*** INPUT RECORDS ***

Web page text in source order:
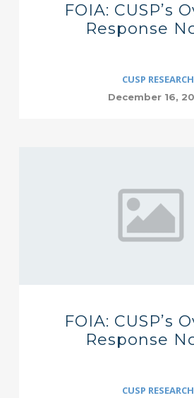
FOIA: CUSP’s
Response
CUSP RESEARCH
December 16,
FOIA: CUSP’s
Response
CUSP RESEARCH
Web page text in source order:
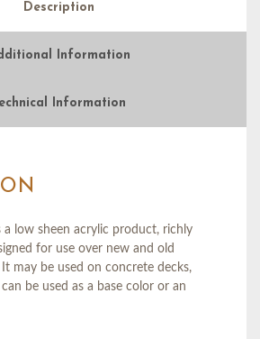
Description
Information
Information
a low sheen acrylic product, richly
for use over new and old
may be used on concrete decks,
be used as a base color or an
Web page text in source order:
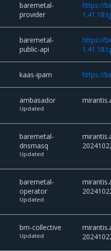
baremetal-
provider
https://
baremetal-
public-api
https://
kaas-ipam https://
ambasador
Updated
baremetal-
dnsmasq
Updated
baremetal-
operator
Updated
bm-collective
Updated
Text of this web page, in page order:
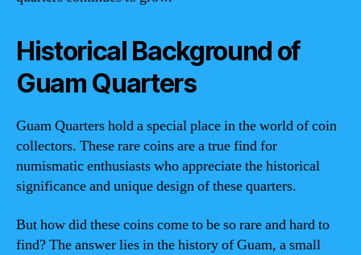
Historical Background of
Guam Quarters
Guam Quarters hold a special place in the world of coin
collectors. These rare coins are a true find for
numismatic enthusiasts who appreciate the historical
significance and unique design of these quarters.
But how did these coins come to be so rare and hard to
find? The answer lies in the history of Guam, a small
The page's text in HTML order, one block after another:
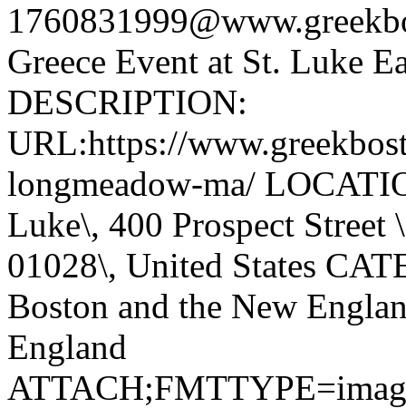
Greece Event at St. Luke
DESCRIPTION:
URL:https://
longmeadow-ma/
Luke\, 400 Prospect
01028\, United States
Boston and the New
England
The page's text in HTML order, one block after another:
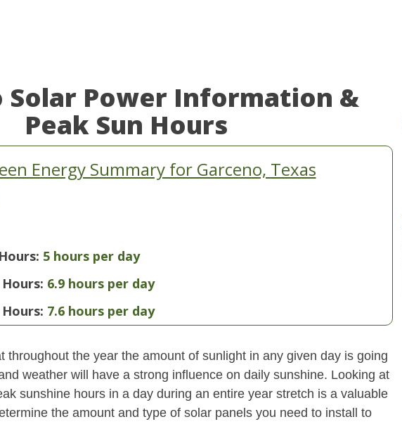
Solar Power Information &
Peak Sun Hours
Energy Summary for Garceno, Texas
5 hours per day
6.9 hours per day
7.6 hours per day
throughout the year the amount of sunlight in any given day is going
weather will have a strong influence on daily sunshine. Looking at
sunshine hours in a day during an entire year stretch is a valuable
the amount and type of solar panels you need to install to
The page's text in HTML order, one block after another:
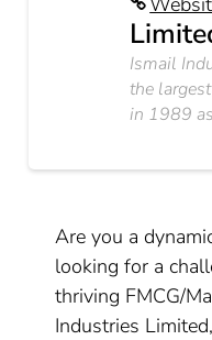
Ismail
the
in 1989
Are you a
looking for a
thriving FMCG/
Industries
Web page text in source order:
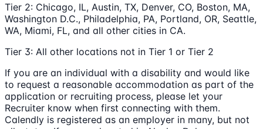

*** End of INPUT RECORDS ***

[ACTION ITEM]: From the first line to the last, retype the data exactly, but omit every image.

[SOLUTION FOR THIS PROBLEM]:
Web page text in source order:
FOIA: CUSP’s
Response
CUSP RESEARCH
December 16,
FOIA: CUSP’s
Response
CUSP RESEARCH
Web page text in source order:
Description
Information
Information
a low sheen acrylic product, richly
for use over new and old
may be used on concrete decks,
be used as a base color or an
Web page text in source order:
baremetal-
provider
https://
baremetal-
public-api
https://
kaas-ipam https://
ambasador
Updated
baremetal-
dnsmasq
Updated
baremetal-
operator
Updated
bm-collective
Updated
Text of this web page, in page order:
Historical Background of
Guam Quarters
Guam Quarters hold a special place in the world of coin
collectors. These rare coins are a true find for
numismatic enthusiasts who appreciate the historical
significance and unique design of these quarters.
But how did these coins come to be so rare and hard to
find? The answer lies in the history of Guam, a small
The page's text in HTML order, one block after another:
Greece Event at St. Luke
DESCRIPTION:
URL:https://
longmeadow-ma/
Luke\, 400 Prospect
01028\, United States
Boston and the New
England
The page's text in HTML order, one block after another:
Solar Power Information &
Peak Sun Hours
Energy Summary for Garceno, Texas
5 hours per day
6.9 hours per day
7.6 hours per day
throughout the year the amount of sunlight in any given day is going
weather will have a strong influence on daily sunshine. Looking at
sunshine hours in a day during an entire year stretch is a valuable
the amount and type of solar panels you need to install to
The page's text in HTML order, one block after another:
Ismail
the
in 1989
Are you a
looking for a
thriving FMCG/
Industries
Web page text in source order:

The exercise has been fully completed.